Records from a data source
────────────────────
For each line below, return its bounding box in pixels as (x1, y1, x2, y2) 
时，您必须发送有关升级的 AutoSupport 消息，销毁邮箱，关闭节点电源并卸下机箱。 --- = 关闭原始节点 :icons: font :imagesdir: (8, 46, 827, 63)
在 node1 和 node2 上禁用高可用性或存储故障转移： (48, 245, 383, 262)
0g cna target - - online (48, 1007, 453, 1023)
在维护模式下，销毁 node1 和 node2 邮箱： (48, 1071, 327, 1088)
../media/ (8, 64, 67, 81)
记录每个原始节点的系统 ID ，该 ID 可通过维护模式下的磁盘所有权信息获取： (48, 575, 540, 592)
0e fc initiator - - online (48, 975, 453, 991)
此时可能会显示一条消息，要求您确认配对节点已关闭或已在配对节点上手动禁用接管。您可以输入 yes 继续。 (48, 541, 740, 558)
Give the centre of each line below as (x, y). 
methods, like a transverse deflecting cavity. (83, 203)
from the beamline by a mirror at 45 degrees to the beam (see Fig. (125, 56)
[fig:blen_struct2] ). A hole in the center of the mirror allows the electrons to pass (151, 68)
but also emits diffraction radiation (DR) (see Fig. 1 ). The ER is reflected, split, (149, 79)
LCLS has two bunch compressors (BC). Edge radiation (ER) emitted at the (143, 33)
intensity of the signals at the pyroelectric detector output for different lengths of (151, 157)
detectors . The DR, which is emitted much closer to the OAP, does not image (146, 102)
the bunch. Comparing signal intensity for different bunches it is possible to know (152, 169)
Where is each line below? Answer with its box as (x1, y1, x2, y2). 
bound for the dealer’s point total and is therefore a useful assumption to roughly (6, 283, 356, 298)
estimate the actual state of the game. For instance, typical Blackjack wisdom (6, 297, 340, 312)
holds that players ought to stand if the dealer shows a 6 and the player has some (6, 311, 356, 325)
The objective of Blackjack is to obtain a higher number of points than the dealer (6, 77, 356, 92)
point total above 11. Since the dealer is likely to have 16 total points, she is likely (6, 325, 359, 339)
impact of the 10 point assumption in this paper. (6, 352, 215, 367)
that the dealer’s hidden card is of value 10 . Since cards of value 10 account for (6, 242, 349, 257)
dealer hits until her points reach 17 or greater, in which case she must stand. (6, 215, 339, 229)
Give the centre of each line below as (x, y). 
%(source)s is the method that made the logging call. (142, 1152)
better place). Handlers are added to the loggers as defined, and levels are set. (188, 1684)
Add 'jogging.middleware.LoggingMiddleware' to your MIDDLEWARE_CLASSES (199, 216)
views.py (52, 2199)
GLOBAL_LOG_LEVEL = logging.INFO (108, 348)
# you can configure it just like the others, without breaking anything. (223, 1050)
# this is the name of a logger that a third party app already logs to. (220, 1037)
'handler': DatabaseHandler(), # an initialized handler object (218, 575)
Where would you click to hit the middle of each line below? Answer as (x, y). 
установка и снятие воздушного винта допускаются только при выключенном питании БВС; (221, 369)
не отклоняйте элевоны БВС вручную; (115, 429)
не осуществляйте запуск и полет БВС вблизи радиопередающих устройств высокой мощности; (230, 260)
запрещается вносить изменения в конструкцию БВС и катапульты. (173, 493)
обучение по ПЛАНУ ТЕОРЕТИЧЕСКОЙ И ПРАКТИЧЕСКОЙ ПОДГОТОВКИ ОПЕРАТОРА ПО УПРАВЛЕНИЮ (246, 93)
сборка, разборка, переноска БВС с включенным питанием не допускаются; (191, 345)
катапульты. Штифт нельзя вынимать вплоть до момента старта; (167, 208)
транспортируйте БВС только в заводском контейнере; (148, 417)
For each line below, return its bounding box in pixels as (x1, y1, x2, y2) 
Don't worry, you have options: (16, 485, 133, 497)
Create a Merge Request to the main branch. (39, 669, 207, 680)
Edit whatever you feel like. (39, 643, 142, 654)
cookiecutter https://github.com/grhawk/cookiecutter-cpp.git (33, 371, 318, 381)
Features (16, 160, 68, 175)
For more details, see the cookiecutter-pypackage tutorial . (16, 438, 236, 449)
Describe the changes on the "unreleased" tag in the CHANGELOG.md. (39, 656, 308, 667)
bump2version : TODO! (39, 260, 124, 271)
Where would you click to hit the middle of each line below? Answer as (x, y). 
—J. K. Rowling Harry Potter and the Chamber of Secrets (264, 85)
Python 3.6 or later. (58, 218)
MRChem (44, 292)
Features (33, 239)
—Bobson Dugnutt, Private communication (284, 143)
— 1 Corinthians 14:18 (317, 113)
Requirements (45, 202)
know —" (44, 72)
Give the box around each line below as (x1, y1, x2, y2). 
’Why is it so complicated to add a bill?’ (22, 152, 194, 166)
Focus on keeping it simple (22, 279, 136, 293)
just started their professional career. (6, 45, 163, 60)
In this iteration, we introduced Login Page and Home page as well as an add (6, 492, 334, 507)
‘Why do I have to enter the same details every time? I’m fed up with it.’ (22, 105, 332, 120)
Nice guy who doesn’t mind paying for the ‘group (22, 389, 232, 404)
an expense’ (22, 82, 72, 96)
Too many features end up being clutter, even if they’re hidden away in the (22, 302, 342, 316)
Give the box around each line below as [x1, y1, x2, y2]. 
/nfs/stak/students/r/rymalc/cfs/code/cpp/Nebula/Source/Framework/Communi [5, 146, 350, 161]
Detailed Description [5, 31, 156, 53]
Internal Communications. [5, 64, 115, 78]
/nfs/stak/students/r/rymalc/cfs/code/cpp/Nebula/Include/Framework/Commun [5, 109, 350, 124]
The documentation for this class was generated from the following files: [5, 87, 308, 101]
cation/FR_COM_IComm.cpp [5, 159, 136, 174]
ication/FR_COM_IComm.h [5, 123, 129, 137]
────────────────────
→ THE PROBLEM: The result should be every line that contains "Framework", copied from the entries.

→ WRITTEN REPLY:
/nfs/stak/students/r/rymalc/cfs/code/cpp/Nebula/Source/Framework/Communi [5, 146, 350, 161]
/nfs/stak/students/r/rymalc/cfs/code/cpp/Nebula/Include/Framework/Commun [5, 109, 350, 124]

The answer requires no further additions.